Timothe Beiko
2020
On the Creation of a Corpus for Coherence Evaluation of Discursive Units
Elham Mohammadi
|
Timothe Beiko
|
Leila Kosseim
Proceedings of the Twelfth Language Resources and Evaluation Conference
In this paper, we report on our experiments towards the creation of a corpus for coherence evaluation. Most corpora for textual coherence evaluation are composed of randomly shuffled sentences that focus on sentence ordering, regardless of whether the sentences were originally related by a discourse relation. To the best of our knowledge, no publicly available corpus has been designed specifically for the evaluation of coherence of known discursive units.
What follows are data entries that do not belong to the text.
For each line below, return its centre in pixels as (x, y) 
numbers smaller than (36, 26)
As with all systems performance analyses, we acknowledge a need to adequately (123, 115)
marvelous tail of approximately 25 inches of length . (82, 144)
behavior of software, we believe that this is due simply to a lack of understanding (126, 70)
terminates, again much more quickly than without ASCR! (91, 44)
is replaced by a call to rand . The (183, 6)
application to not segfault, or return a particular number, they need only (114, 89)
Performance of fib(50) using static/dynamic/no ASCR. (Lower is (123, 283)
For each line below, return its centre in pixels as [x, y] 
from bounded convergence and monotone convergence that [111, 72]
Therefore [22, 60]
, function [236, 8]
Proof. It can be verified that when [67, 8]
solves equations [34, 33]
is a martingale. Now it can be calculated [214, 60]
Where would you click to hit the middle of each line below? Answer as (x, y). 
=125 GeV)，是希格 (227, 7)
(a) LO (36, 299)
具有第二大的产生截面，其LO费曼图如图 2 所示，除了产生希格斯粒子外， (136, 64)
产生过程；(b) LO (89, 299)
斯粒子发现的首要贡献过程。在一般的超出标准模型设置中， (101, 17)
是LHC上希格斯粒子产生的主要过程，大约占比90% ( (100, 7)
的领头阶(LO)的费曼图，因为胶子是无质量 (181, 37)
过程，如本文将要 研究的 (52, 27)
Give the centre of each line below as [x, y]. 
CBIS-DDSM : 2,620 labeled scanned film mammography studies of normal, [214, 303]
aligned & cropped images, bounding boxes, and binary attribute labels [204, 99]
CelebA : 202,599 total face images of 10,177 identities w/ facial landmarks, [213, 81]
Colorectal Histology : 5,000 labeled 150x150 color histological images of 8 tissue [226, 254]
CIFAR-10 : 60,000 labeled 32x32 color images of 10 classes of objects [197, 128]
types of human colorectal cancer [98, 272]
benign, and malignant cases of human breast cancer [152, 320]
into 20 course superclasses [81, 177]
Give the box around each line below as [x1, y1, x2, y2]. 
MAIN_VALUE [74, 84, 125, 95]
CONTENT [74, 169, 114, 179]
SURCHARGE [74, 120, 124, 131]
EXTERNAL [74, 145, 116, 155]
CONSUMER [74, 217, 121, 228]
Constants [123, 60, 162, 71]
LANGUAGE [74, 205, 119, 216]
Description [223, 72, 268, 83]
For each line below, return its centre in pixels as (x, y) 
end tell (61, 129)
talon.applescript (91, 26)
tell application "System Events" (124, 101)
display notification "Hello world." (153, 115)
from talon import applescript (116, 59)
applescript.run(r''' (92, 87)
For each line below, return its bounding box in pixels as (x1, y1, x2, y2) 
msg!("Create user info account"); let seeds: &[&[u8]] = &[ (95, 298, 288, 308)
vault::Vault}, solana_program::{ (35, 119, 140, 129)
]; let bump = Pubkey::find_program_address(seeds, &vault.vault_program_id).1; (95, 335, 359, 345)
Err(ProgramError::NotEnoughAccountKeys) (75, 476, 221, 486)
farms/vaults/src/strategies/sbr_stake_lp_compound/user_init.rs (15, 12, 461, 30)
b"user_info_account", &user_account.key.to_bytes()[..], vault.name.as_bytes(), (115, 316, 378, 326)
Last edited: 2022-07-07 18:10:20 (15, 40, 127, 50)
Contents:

In this paper, we focus on coherence modeling at the intra-discursive level and describe our approach to build a corpus of incoherent pairs of sentences. We experimented with a variety of corruption strategies to create synthetic incoherent pairs of discourse arguments from coherent ones. Using discourse argument pairs from the Penn Discourse Tree Bank, we generate incoherent discourse argument pairs, by swapping either their discourse connective or a discourse argument. To evaluate how incoherent the generated corpora are, we use a convolutional neural network to try to distinguish the original pairs from the corrupted ones. Results of the classifier as well as a manual inspection of the corpora show that generating such corpora is still a challenge as the generated instances are clearly not “incoherent enough”, indicating that more effort should be spent on developing more robust ways of generating incoherent corpora.